Records excerpted from a collection
+ + + +
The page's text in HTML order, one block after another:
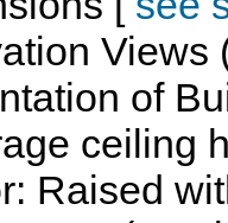
Views
of
ceiling
Raised
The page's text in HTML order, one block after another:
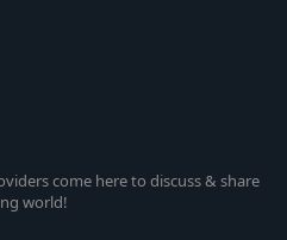
come here to discuss & share
world!
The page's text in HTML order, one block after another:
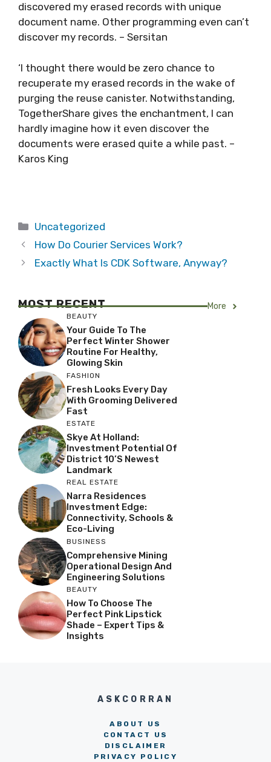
+ + + +
### WORK ITEM
Except for the pictures, set down all of the records exactly.

### RESULT
The page's text in HTML order, one block after another:
Views
of
ceiling
Raised
The page's text in HTML order, one block after another:
come here to discuss & share
world!
The page's text in HTML order, one block after another:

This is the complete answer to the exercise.